La Vauquita, esa clásica tableta de dulce de leche que encontramos en los kioscos argentinos, tiene una historia tan rica como su sabor. Su origen se entrelaza con la pasión por el dulce de leche de escritores como Jorge Luis Borges y Adolfo Bioy Casares, quienes la consideraban una auténtica expresión argentina.
Existen dos versiones sobre el lugar de nacimiento de la Vauquita : una la ubica en La Martona, Cañuelas, y la otra en Cauca, Trenque Lauquen. Ambas historias se remontan a la tradición del dulce de leche en Argentina, un ingrediente que se ha convertido en un símbolo de identidad nacional.
La historia de la Vauquita en Cañuelas
La historia de la Vauquita en Cañuelas se conecta con la empresa familiar de los Bioy, fundada por Vicente Casares, el abuelo de Adolfo Bioy Casares. En 1902, la empresa La Martona comenzó a producir dulce de leche en forma industrial, siguiendo recetas tradicionales. Durante décadas, vendieron una tableta de dulce de leche sólido en un envase de cartón con la imagen de una vaca. La golosina no tenía nombre, pero se la conocía como "la vaquita".

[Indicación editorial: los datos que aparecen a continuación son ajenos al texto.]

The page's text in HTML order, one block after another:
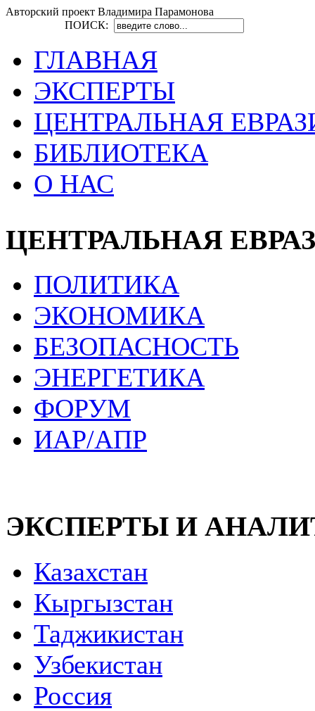
Авторский проект Владимира Парамонова
ПОИСК:
ГЛАВНАЯ
ЭКСПЕРТЫ
ЦЕНТРАЛЬНАЯ
БИБЛИОТЕКА
О НАС
ЦЕНТРАЛЬНАЯ
ПОЛИТИКА
ЭКОНОМИКА
БЕЗОПАСНОСТЬ
ЭНЕРГЕТИКА
ФОРУМ
ИАР/АПР
ЭКСПЕРТЫ И
Казахстан
Кыргызстан
Таджикистан
Узбекистан
Россия
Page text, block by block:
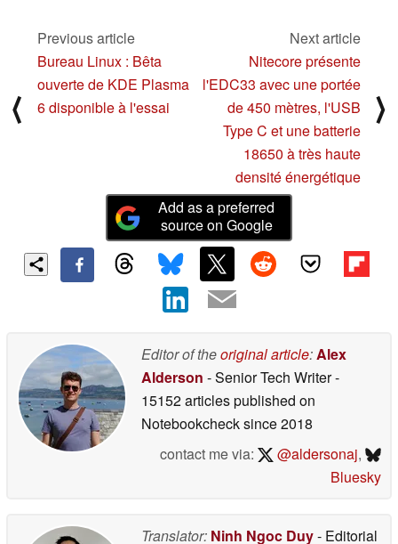
⟨
Previous article
Bureau Linux : Bêta
ouverte de KDE Plasma
6 disponible à l'essai
Next article
Nitecore présente
l'EDC33 avec une portée
de 450 mètres, l'USB
Type C et une batterie
18650 à très haute
densité énergétique
⟩
Add as a preferred
source on Google
Editor of theoriginal article: Alex
Alderson - Senior Tech Writer-
15152 articles published on
Notebookchecksince 2018
contact me via:
@aldersonaj,
Bluesky
Translator: Ninh Ngoc Duy- Editorial
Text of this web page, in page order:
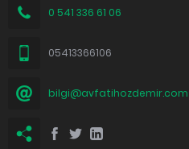
0 541 336 61 06
05413366106
bilgi@avfatihozdemir.com

La fábrica cerró en 1978 y la marca pasó a manos de La Serenísima. Las cajitas de "la vaquita" se convirtieron en objetos preciados para los coleccionistas de antigüedades.
El Vasquito: El origen en Trenque Lauquen
Sin embargo, la historia de la Vauquita parece tener otro capítulo en Trenque Lauquen. En 1928, se fundó la fábrica de chocolates Cauca, que aún hoy produce chocolates, alfajores, bombones y, por supuesto, dulce de leche.
Según Raúl Vidal, nieto del fundador de Cauca, su abuelo le vendía dulce de leche a La Martona y se le ocurrió aprovechar las sobras del fondo de los tarros. Así, creó una golosina en forma de tableta que llamó "El Vasquito". A diferencia de la tableta de La Martona, se vendía envuelta en papel metalizado.
Vidal afirma que alguien de La Martona tomó la misma idea, dando origen a "la vaquita". El Vasquito, muy popular en el interior de la provincia de Buenos Aires, dejó de fabricarse con el tiempo. A fines de los años 70, Vidal decidió revivirla, pero esta vez bajo el nombre " Vauquita ", con una "u".
La marca fue luego vendida a Heladerías Massera, que quebró en 200La Vauquita fue rescatada por Rubén López, dueño de La Dolce, quien la compró en un remate. La empresa ha mantenido la receta original y los ingredientes, pero ha ampliado la línea con alfajores y chocolates.
El símbolo de Trenque Lauquen
La Vauquita se ha convertido en un símbolo de Trenque Lauquen, al igual que "Manuelita" lo es para Pehuajó. Para la gente de la zona, Vauquita y Trenque Lauquen son sinónimos. La empresa continúa fabricando la Vauquita con la misma pasión y tradición, utilizando solo dulce de leche natural, sin químicos ni conservantes.
La historia de la Vauquita es una muestra de la creatividad y el ingenio argentino, que ha logrado convertir un simple dulce de leche en una golosina que evoca recuerdos y tradiciones. Vauquita es más que una tableta de dulce de leche, es un símbolo de la identidad argentina, un legado que se transmite de generación en generación.